Two Words, Eight Letters: Thank You

June 1, 2017

Fulbright Amizade participants from left to right: Edward Lo, Fulbright U.S. Student to Brazil; David E. Natarén Oyuela, Fulbright Student from Honduras; Mylinh Huang, Fulbright U.S. Student to Vietnam; Kinga Zsofia Horvath, Fulbright Student from Hungary in front of 34:Ate, a Williamson local restaurant.

Editor’s note: In April 2017, twelve Fulbrighters engaged in a week-long service learning project in Williamson, West Virginia, an Appalachian community with valuable lessons to share about sustainability, perseverance and revitalization. This is one in a series of blog posts from the Fulbrighters who visited Williamson. The Fulbrighters were asked to focus on their experiences in Williamson, as well as their engagement with local American community leaders. Visit the Fulbright Amizade 2017 Storify for more details on their journey.

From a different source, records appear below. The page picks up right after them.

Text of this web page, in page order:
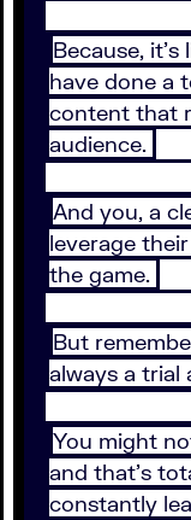
Because,
have done a
content that
audience.
And you, a
leverage
the game.
But
always a trial
You might
and that’s
constantly
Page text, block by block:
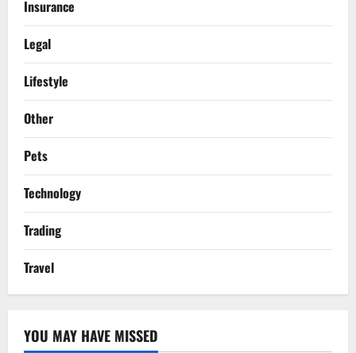
Insurance
Legal
Lifestyle
Other
Pets
Technology
Trading
Travel
YOU MAY HAVE MISSED
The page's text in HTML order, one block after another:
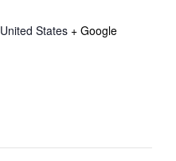
United States + Google
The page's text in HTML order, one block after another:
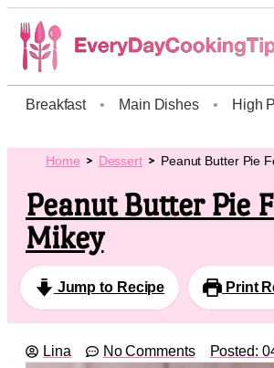
Breakfast • Main Dishes • High
Home Dessert Peanut Butter Pie
Peanut Butter Pie
Mikey
Jump to Recipe Print
Lina No Comments Posted:
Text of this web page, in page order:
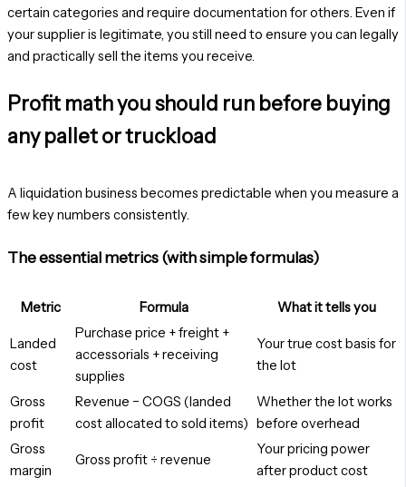
certain categories and require documentation for others. Even if
your supplier is legitimate, you still need to ensure you can legally
and practically sell the items you receive.
Profit math you should run before buying
any pallet or truckload
A liquidation business becomes predictable when you measure a
few key numbers consistently.
The essential metrics (with simple formulas)
Metric Formula What it tells you
Landed
cost
Purchase price + freight +
accessorials + receiving
supplies
Your true cost basis for
the lot
Gross
profit
Revenue − COGS (landed
cost allocated to sold items)
Whether the lot works
before overhead
Gross
margin
Gross profit ÷ revenue
Your pricing power
after product cost
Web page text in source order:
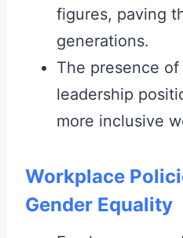
figures, paving
generations.
The presence
leadership
more inclusive
Workplace
Gender Equality
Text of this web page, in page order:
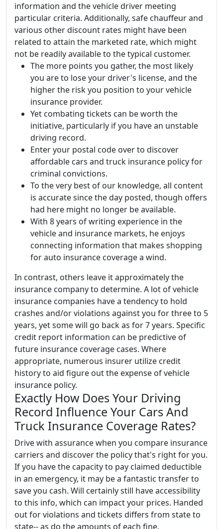
information and the vehicle driver meeting
particular criteria. Additionally, safe chauffeur and
various other discount rates might have been
related to attain the marketed rate, which might
not be readily available to the typical customer.
The more points you gather, the most likely
you are to lose your driver's license, and the
higher the risk you position to your vehicle
insurance provider.
Yet combating tickets can be worth the
initiative, particularly if you have an unstable
driving record.
Enter your postal code over to discover
affordable cars and truck insurance policy for
criminal convictions.
To the very best of our knowledge, all content
is accurate since the day posted, though offers
had here might no longer be available.
With 8 years of writing experience in the
vehicle and insurance markets, he enjoys
connecting information that makes shopping
for auto insurance coverage a wind.
In contrast, others leave it approximately the
insurance company to determine. A lot of vehicle
insurance companies have a tendency to hold
crashes and/or violations against you for three to 5
years, yet some will go back as for 7 years. Specific
credit report information can be predictive of
future insurance coverage cases. Where
appropriate, numerous insurer utilize credit
history to aid figure out the expense of vehicle
insurance policy.
Exactly How Does Your Driving
Record Influence Your Cars And
Truck Insurance Coverage Rates?
Drive with assurance when you compare insurance
carriers and discover the policy that's right for you.
If you have the capacity to pay claimed deductible
in an emergency, it may be a fantastic transfer to
save you cash. Will certainly still have accessibility
to this info, which can impact your prices. Handed
out for violations and tickets differs from state to
state-- as do the amounts of each fine.
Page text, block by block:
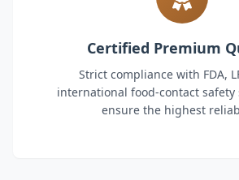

In the small coal-mining town of Williamson, West Virginia lie many gems: the wild and wonderful landscape, the hospitality of the community, and the persistent work of everyday heroes who make miracles there. In Williamson, it does not matter whether you meet an 8-year-old girl participating in an after-school program, a 40-year-old man playing basketball with underserved children, or a 70-year-old beekeeper, you can experience the fact that “giving back to the community” is ageless. During the first week of April 2017, twelve enthusiastic Fulbrighters were able to experience and contribute to the ways in which the residents of Williamson make a difference. We joined local residents in building community gardens, turning rocky mining lands into fertile soil, and teaching the next generation how to give back. This is a thank you note to all of the people who were part of the Fulbright Amizade service-learning project and made an impact on our lives, inspiring us to take our turn to build a better future for the next generation.